§ WORK REQUIRED
With pictures excluded, copy word for word the lines in the data below from the line containing "psap2-lpp/ RFC1085 LIBRARY [6, 215, 149, 230]" through the line containing "id: 0e6c8b6f-0d32-4cdb-a45d-85f8c7997c17 (37, 195, 222, 204)".

§ Recorded data
┄┄┄┄┄┄
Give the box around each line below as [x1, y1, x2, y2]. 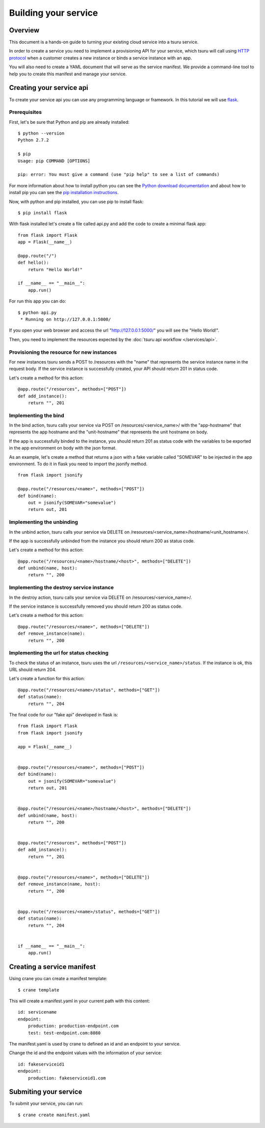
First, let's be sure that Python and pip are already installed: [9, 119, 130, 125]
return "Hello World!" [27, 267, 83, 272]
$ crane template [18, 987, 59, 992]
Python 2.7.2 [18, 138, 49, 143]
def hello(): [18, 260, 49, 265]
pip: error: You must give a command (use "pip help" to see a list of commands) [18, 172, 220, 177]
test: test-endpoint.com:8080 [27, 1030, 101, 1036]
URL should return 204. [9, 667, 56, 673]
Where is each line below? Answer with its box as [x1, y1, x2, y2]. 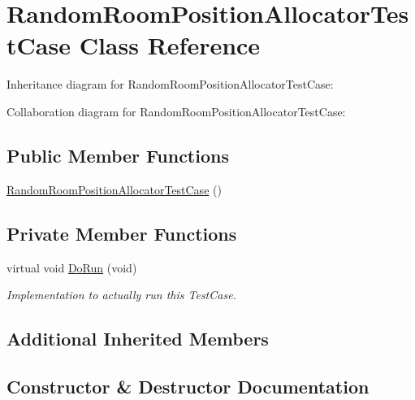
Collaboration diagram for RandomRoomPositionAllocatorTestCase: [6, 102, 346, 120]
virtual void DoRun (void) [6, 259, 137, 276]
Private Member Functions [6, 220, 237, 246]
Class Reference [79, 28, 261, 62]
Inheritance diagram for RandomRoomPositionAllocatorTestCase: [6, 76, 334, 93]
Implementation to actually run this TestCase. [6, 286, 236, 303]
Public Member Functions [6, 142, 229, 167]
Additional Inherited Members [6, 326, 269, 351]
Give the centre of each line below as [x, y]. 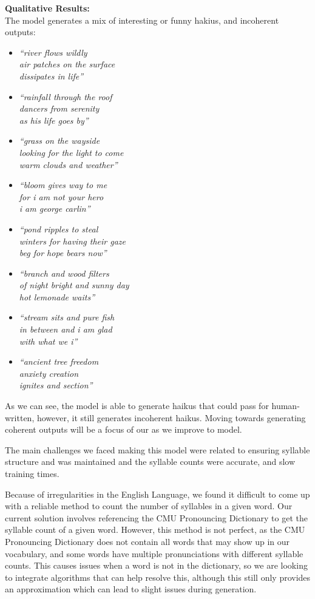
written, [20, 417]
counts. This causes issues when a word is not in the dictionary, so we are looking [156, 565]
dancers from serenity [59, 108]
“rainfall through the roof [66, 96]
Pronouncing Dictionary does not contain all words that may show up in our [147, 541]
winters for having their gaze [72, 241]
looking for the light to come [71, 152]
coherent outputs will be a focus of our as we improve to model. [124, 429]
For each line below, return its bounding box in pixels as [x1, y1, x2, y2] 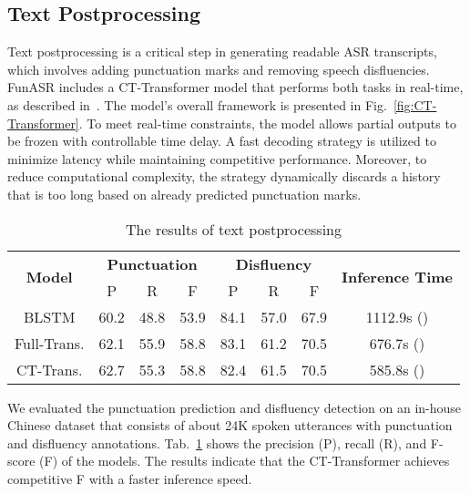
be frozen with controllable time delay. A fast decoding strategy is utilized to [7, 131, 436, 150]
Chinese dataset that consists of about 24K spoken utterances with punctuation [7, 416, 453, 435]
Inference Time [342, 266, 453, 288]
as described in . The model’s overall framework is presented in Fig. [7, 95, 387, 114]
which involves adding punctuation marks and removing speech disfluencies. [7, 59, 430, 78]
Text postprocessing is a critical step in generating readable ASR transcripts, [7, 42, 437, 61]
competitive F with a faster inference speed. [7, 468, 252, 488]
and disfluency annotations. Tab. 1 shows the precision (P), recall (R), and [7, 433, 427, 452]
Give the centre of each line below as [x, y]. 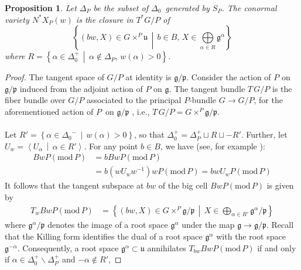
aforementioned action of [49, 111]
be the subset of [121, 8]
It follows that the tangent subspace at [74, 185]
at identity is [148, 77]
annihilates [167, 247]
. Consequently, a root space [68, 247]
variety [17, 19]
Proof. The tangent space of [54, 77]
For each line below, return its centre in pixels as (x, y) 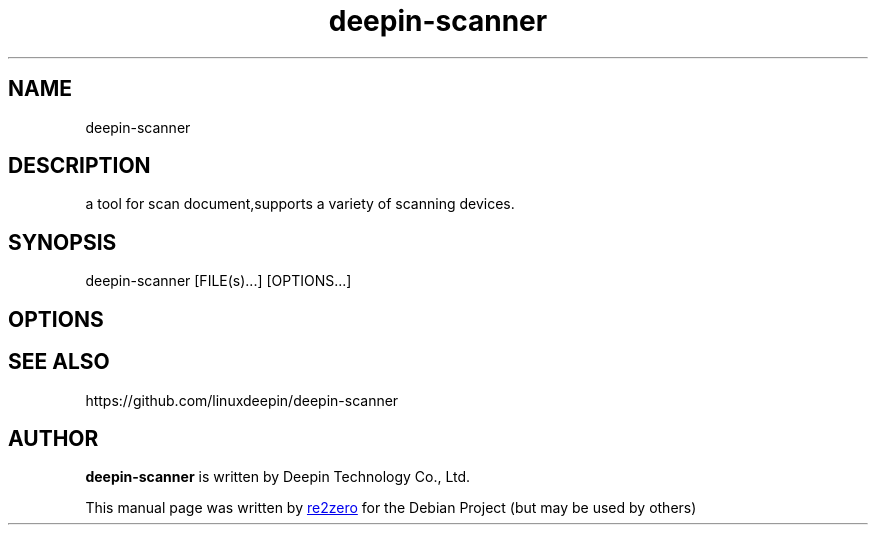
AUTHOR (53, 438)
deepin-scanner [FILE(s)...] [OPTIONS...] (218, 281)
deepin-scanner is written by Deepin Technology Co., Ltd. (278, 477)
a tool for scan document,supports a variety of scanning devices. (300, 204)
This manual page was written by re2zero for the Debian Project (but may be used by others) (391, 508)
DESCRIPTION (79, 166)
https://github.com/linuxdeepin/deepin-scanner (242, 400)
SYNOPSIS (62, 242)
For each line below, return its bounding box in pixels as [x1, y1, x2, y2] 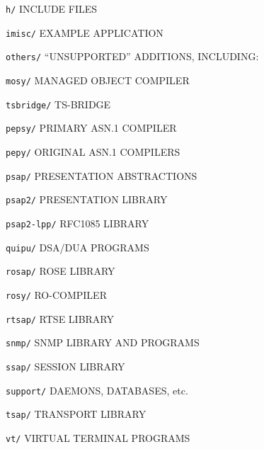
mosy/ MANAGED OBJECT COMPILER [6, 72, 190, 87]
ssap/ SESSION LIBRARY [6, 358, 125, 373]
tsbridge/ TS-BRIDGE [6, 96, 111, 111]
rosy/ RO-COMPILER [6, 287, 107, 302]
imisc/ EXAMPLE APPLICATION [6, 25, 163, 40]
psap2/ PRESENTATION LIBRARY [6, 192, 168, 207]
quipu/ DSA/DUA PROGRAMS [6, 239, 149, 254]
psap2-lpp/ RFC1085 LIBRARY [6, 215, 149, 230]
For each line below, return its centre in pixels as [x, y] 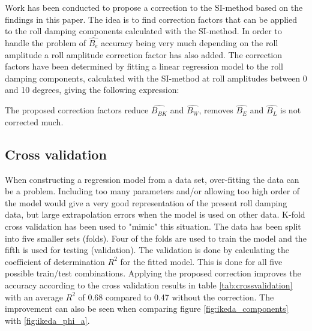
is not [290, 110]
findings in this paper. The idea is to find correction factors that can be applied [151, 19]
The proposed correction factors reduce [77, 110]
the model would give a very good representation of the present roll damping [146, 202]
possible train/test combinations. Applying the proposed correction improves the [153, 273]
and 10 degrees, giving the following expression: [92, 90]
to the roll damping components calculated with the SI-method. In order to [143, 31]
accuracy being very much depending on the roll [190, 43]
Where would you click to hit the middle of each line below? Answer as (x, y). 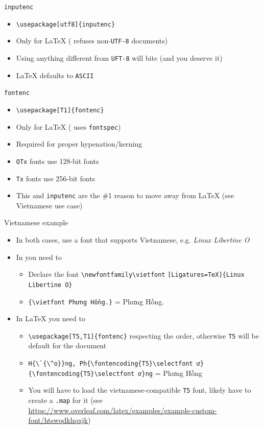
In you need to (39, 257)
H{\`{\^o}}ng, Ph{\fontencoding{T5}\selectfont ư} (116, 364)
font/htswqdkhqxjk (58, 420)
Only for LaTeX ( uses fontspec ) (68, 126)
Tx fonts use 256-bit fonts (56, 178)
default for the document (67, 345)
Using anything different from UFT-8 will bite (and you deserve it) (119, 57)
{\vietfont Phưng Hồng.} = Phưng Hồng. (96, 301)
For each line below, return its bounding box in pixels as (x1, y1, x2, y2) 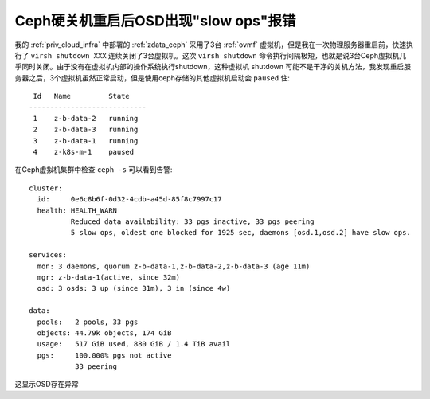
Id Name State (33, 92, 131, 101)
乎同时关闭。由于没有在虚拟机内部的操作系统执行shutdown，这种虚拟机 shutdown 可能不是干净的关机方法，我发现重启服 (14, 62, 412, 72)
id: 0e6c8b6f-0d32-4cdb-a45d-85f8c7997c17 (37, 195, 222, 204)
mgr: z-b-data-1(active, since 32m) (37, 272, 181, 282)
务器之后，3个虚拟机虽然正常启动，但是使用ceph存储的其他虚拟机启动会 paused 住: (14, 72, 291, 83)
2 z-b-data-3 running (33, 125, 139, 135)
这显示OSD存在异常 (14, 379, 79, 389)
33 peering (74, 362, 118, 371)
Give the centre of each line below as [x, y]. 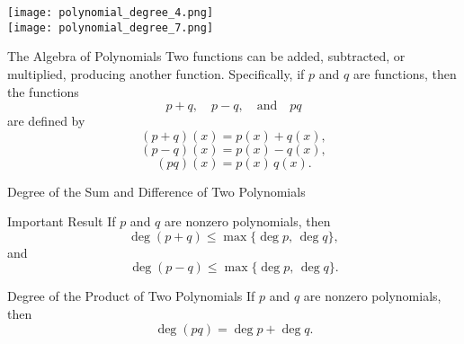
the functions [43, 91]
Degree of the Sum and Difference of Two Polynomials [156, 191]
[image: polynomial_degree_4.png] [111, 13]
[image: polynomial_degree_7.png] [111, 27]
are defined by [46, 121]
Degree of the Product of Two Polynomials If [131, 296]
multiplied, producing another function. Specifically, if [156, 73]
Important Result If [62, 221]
┄┄┄┄┄┄
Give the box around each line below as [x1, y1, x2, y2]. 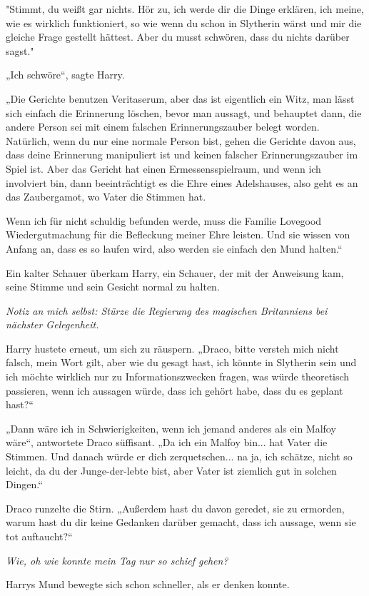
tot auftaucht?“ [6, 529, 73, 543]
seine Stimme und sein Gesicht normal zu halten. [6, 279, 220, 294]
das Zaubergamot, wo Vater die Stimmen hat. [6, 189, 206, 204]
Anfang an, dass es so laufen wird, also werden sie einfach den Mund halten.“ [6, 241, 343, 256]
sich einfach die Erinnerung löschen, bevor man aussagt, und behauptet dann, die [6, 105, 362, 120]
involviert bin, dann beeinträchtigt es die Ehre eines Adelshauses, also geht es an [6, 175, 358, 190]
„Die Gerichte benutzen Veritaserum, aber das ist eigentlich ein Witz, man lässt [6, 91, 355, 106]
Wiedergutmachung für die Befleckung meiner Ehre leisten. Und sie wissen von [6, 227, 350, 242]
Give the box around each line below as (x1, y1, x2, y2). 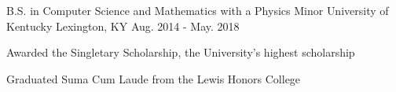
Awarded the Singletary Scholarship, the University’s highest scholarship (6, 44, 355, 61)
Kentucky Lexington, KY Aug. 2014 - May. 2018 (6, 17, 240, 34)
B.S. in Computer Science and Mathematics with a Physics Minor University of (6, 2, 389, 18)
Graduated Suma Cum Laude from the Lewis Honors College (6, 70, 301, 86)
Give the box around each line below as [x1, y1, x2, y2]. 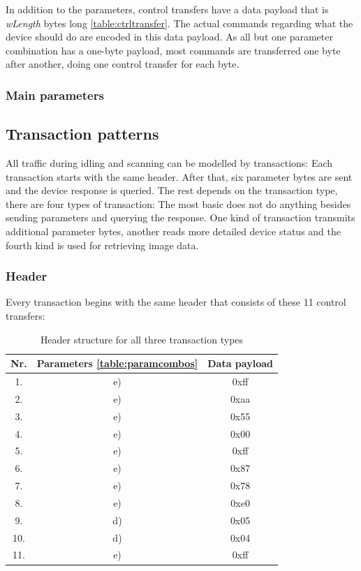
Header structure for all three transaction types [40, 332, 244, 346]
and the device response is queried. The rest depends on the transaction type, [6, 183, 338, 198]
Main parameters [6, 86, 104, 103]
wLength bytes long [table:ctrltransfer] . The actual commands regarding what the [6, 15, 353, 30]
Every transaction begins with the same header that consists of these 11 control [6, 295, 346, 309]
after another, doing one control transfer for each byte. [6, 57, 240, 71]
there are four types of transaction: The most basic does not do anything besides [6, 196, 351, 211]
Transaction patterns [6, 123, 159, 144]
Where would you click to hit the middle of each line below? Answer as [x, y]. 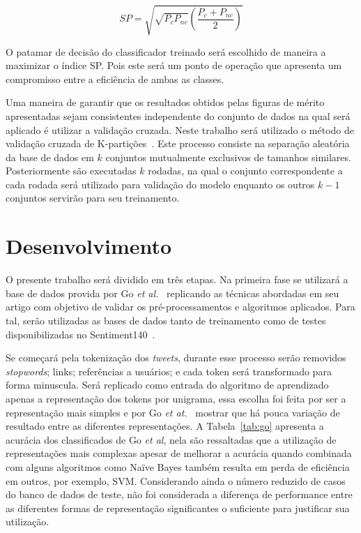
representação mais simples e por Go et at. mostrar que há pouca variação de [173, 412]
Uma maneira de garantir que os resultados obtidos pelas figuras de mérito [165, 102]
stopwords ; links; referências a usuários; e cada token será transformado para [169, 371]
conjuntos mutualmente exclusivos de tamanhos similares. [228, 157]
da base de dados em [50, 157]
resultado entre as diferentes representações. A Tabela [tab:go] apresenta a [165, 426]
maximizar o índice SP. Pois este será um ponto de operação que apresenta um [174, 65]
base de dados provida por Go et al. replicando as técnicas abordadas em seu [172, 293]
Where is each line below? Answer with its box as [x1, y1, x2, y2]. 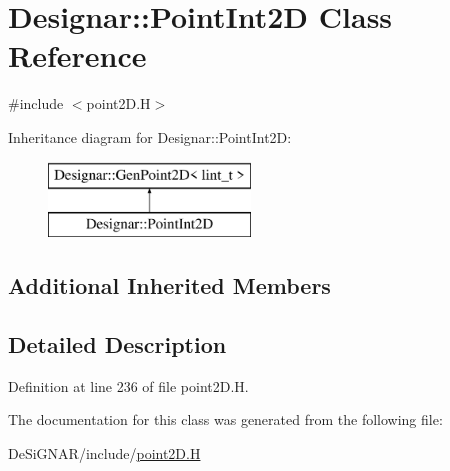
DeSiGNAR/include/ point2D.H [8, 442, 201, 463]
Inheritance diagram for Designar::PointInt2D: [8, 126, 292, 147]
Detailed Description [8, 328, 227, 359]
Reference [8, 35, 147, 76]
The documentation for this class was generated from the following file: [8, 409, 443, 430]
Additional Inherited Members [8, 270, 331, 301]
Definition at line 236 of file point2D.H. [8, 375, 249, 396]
┄┄┄┄┄┄
§ EXERCISE RESPONSE
psap2-lpp/ RFC1085 LIBRARY [6, 215, 149, 230]
For each line below, return its centre in pixels as [x, y] 
is not [290, 110]
findings in this paper. The idea is to find correction factors that can be applied [151, 19]
The proposed correction factors reduce [77, 110]
the model would give a very good representation of the present roll damping [146, 202]
possible train/test combinations. Applying the proposed correction improves the [153, 273]
and 10 degrees, giving the following expression: [92, 90]
to the roll damping components calculated with the SI-method. In order to [143, 31]
accuracy being very much depending on the roll [190, 43]
Where would you click to hit the middle of each line below? Answer as (x, y). 
In you need to (39, 257)
H{\`{\^o}}ng, Ph{\fontencoding{T5}\selectfont ư} (116, 364)
font/htswqdkhqxjk (58, 420)
Only for LaTeX ( uses fontspec ) (68, 126)
Tx fonts use 256-bit fonts (56, 178)
default for the document (67, 345)
Using anything different from UFT-8 will bite (and you deserve it) (119, 57)
{\vietfont Phưng Hồng.} = Phưng Hồng. (96, 301)
For each line below, return its bounding box in pixels as (x1, y1, x2, y2) 
Id Name State (33, 92, 131, 101)
乎同时关闭。由于没有在虚拟机内部的操作系统执行shutdown，这种虚拟机 shutdown 可能不是干净的关机方法，我发现重启服 (14, 62, 412, 72)
id: 0e6c8b6f-0d32-4cdb-a45d-85f8c7997c17 (37, 195, 222, 204)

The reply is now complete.